Self-Healing Skills That Learn From Friction
Every time you correct Claude (placeholder text wording, '5 places not 3', Chinese vs English, prose vs tables, premature code edits during review), that correction becomes a structured friction event that automatically proposes a skill or AGENTS.md amendment. Over weeks, your 165 Skill invocations compound into a system that pre-empts the misunderstandings that caused 28 'wrong_approach' and 15 'misunderstood_request' incidents this period.

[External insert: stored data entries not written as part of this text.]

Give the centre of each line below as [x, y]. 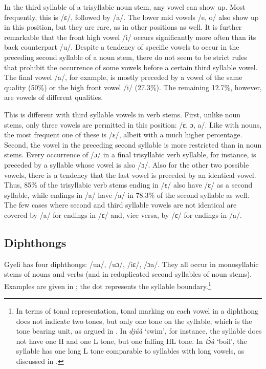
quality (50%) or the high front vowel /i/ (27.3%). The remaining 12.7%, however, [133, 87]
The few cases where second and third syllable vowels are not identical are [120, 205]
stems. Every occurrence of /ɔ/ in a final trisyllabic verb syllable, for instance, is [130, 155]
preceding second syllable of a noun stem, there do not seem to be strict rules [126, 57]
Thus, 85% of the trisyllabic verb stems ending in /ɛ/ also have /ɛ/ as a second [128, 185]
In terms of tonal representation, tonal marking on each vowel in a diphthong [137, 311]
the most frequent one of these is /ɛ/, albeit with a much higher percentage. [123, 135]
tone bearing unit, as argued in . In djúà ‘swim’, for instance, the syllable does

Getting started: Add a SessionEnd hook that scans the transcript for user interruptions and corrections, then runs a meta-agent that proposes diffs to the relevant skill file or AGENTS.md, opening them as a draft MR for your weekly review.
Paste into Claude Code:
Create a 'friction-harvester' subagent that runs at the end of every session. It should: (1) parse the transcript for user interruptions, rejections, and corrections, (2) classify each into categories matching my friction taxonomy (wrong_approach, misunderstood_request, premature_action, language_mismatch, formatting_mistake), (3) trace each back to the skill or AGENTS.md rule that should have prevented it, (4) draft a concrete diff to that file with before/after examples, (5) collect all diffs into a weekly 'skill-evolution' MR I can review Sunday evening. Specifically watch for: review-only requests where Claude edited code, output-language mismatches, table-vs-prose formatting preferences, and assumptions made without observing disk state first.

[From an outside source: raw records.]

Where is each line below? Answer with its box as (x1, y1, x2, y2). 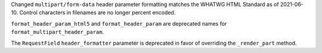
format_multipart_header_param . (11, 29, 104, 36)
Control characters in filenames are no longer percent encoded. (19, 9, 176, 16)
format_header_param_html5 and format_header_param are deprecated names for (11, 20, 227, 27)
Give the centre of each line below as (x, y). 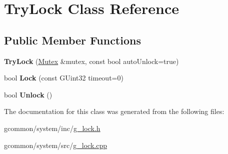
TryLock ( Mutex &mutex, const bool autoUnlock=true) (91, 61)
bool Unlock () (28, 94)
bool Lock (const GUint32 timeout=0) (64, 78)
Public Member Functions (72, 40)
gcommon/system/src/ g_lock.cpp (55, 145)
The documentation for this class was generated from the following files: (114, 111)
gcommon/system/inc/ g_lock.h (52, 128)
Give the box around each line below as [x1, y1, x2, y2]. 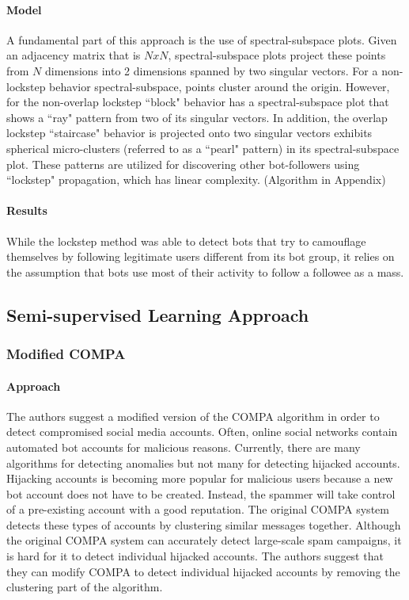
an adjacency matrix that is [6, 47, 141, 63]
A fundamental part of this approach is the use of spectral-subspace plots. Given [6, 31, 397, 48]
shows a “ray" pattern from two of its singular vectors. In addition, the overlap [6, 109, 388, 125]
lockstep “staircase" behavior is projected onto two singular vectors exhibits [6, 124, 373, 141]
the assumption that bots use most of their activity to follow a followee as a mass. [6, 263, 404, 280]
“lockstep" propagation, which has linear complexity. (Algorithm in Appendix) [6, 171, 386, 188]
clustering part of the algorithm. [6, 579, 163, 595]
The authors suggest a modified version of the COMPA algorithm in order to [6, 407, 380, 424]
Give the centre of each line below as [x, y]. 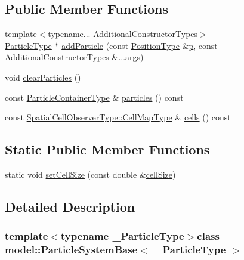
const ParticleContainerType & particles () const [94, 97]
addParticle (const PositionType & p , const [140, 45]
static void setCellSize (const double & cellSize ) [90, 174]
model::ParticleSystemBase [71, 250]
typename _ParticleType [122, 236]
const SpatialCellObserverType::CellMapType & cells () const [118, 117]
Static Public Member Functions [107, 149]
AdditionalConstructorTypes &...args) [74, 57]

Test-Driven Reverse Engineering Loop
Point Claude at a binary (like the third-party apps you researched) or a staging API, and it autonomously generates a hypothesis-test-refine loop: write characterization tests that capture current behavior, then iterate implementation against those tests in parallel branches until green. The 6 reverse_engineering sessions and the contracts page Unix-seconds debug become a 30-minute autonomous job instead of a multi-hour exploration.

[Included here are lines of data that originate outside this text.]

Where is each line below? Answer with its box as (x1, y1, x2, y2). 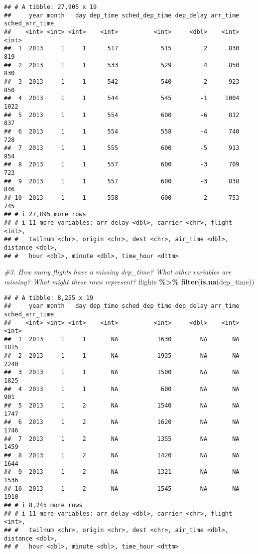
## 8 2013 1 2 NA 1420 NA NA (4, 452, 240, 459)
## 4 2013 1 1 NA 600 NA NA (4, 385, 240, 393)
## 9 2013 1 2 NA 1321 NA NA (4, 468, 240, 476)
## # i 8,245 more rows (4, 501, 83, 509)
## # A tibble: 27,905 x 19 (4, 3, 97, 10)
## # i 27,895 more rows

Getting started: Combine a long-running planning agent with parallel implementation subagents that each pursue a different hypothesis branch, all racing against the same generated test suite using git worktrees and Chrome DevTools MCP for live validation.
Paste into Claude Code:
I want to reverse-engineer or debug a system using a test-driven autonomous loop. Given a target (binary, staging URL, or broken page), do this: (1) generate a characterization test suite that captures current observable behavior—API shapes, DOM states, network calls via Chrome DevTools MCP, (2) form 3-5 distinct hypotheses about what changed or how it works, (3) spawn parallel sub-agents in separate worktrees, each implementing one hypothesis, (4) run all hypotheses against the test suite concurrently, (5) report back which branches pass with a comparison table, (6) for the winning hypothesis, expand tests to lock in behavior and open an MR. Apply this first to: detecting API contract drift between our frontend and the OpenAPI spec, by generating tests from the spec and running them against staging to surface mismatches like the date-string-to-Unix-seconds break.
"User pushes back on a prose-heavy MR comment with a perfectly-judged passive-aggressive Mandarin: '這... 不是好看的表格啊~?'"
During the MR !111 quality workflow, Claude produced a prose-heavy mr-comment.md instead of the table format the user wanted. The user's gentle-but-cutting reply ('This... isn't a nice-looking table~?') prompted Claude to redo it as a proper table.